Input records below:

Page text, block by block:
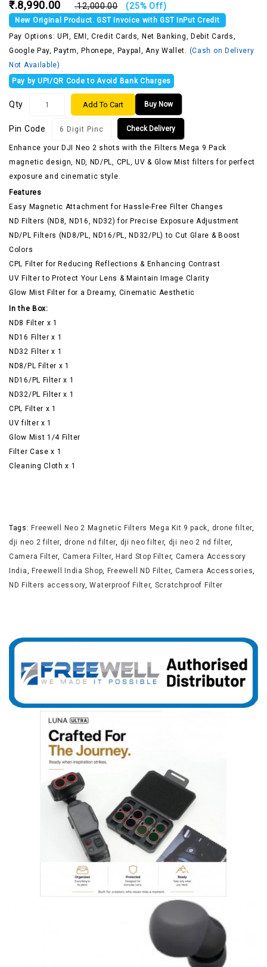
₹.8,990.00 ₹.12,000.00 (25% Off)
New Original Product. GST Invoice with GST InPut Credit
Pay Options: UPI, EMI, Credit Cards, Net Banking, Debit Cards,
Google Pay, Paytm, Phonepe, Paypal, Any Wallet. (Cash on Delivery
Not Available)
Pay by UPI/QR Code to Avoid Bank Charges
Qty Buy Now
Add To Cart
Pin Code Check Delivery
Enhance your DJI Neo 2 shots with the Filters Mega 9 Pack
magnetic design, ND, ND/PL, CPL, UV & Glow Mist filters for perfect
exposure and cinematic style.
Features
Easy Magnetic Attachment for Hassle-Free Filter Changes
ND Filters (ND8, ND16, ND32) for Precise Exposure Adjustment
ND/PL Filters (ND8/PL, ND16/PL, ND32/PL) to Cut Glare & Boost
Colors
CPL Filter for Reducing Reflections & Enhancing Contrast
UV Filter to Protect Your Lens & Maintain Image Clarity
Glow Mist Filter for a Dreamy, Cinematic Aesthetic
In the Box:
ND8 Filter x 1
ND16 Filter x 1
ND32 Filter x 1
ND8/PL Filter x 1
ND16/PL Filter x 1
ND32/PL Filter x 1
CPL Filter x 1
UV filter x 1
Glow Mist 1/4 Filter
Filter Case x 1
Cleaning Cloth x 1
Tags: Freewell Neo 2 Magnetic Filters Mega Kit 9 pack, drone filter,
dji neo 2 filter, drone nd filter, dji neo filter, dji neo 2 nd filter,
Camera Filter, Camera Filter, Hard Stop Filter, Camera Accessory
India, Freewell India Shop, Freewell ND Filter, Camera Accessories,
ND Filters accessory,Waterproof Filter, Scratchproof Filter

End of Input records.

§ Your objective
Everything above from the line containing "ND16 Filter x 1" through the line containing "Tags: Freewell Neo" must be copied exactly. Nothing outside that range belongs in the answer.

§ Answer section
ND16 Filter x 1
ND32 Filter x 1
ND8/PL Filter x 1
ND16/PL Filter x 1
ND32/PL Filter x 1
CPL Filter x 1
UV filter x 1
Glow Mist 1/4 Filter
Filter Case x 1
Cleaning Cloth x 1
Tags: Freewell Neo 2 Magnetic Filters Mega Kit 9 pack, drone filter,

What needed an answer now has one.